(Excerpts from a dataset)
■ ■ ■ ■ ■

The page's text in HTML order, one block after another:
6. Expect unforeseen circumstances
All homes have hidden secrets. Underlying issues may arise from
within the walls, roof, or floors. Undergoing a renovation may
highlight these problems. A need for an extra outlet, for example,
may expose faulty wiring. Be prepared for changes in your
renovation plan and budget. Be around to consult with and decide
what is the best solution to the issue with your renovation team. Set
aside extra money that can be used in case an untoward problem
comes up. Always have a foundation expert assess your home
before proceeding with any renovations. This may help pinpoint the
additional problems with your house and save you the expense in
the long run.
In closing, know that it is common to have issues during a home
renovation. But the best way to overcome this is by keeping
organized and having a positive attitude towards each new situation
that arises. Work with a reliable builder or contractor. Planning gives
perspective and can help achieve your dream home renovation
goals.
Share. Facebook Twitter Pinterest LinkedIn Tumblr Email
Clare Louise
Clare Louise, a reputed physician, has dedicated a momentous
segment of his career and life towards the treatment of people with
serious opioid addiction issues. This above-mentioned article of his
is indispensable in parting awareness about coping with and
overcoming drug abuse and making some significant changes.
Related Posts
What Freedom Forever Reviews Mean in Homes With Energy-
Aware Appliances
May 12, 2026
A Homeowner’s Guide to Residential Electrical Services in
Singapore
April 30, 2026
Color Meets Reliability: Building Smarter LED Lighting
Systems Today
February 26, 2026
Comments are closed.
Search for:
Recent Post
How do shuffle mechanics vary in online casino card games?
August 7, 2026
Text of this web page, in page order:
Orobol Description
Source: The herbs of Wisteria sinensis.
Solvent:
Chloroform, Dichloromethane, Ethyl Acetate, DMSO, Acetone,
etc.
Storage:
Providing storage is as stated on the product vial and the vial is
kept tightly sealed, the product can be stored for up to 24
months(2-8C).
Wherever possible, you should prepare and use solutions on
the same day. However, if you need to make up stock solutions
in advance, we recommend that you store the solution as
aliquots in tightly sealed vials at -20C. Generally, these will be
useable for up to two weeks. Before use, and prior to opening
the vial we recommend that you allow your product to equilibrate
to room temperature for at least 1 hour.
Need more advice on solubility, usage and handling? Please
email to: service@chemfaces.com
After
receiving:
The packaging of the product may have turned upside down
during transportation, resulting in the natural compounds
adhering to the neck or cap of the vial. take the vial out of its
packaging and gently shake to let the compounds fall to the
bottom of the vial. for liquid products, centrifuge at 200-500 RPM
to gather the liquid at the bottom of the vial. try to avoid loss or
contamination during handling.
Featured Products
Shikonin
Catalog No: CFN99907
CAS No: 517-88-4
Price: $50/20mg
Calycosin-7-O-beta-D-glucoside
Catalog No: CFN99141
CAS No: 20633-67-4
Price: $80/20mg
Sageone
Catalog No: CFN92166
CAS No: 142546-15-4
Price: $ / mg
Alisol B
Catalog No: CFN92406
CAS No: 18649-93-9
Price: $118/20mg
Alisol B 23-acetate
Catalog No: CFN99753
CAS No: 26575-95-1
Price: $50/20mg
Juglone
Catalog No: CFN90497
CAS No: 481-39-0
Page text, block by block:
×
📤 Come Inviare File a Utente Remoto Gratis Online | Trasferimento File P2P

■ ■ ■ ■ ■

# [WORK ORDER]
In the records above, find the lines containing "solutions" and copy them.

# [REPLY]
Wherever possible, you should prepare and use solutions on
the same day. However, if you need to make up stock solutions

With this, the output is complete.